--- START ---

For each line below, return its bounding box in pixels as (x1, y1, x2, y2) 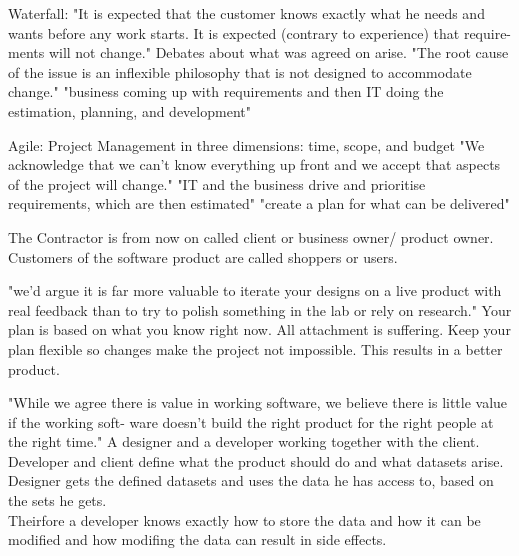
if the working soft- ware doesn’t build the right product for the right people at (8, 411, 494, 432)
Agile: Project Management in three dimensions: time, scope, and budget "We (8, 134, 485, 155)
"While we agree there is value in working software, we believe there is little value (8, 392, 508, 413)
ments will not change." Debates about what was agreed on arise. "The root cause (8, 42, 509, 63)
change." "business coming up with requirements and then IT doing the (8, 81, 444, 102)
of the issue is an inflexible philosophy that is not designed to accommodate (8, 61, 472, 82)
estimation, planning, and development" (8, 100, 251, 121)
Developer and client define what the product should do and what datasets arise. (8, 450, 504, 471)

--- END ---

The required output is each line of the entries that contains the word "what".

ments will not change." Debates about what was agreed on arise. "The root cause (8, 42, 509, 63)
Developer and client define what the product should do and what datasets arise. (8, 450, 504, 471)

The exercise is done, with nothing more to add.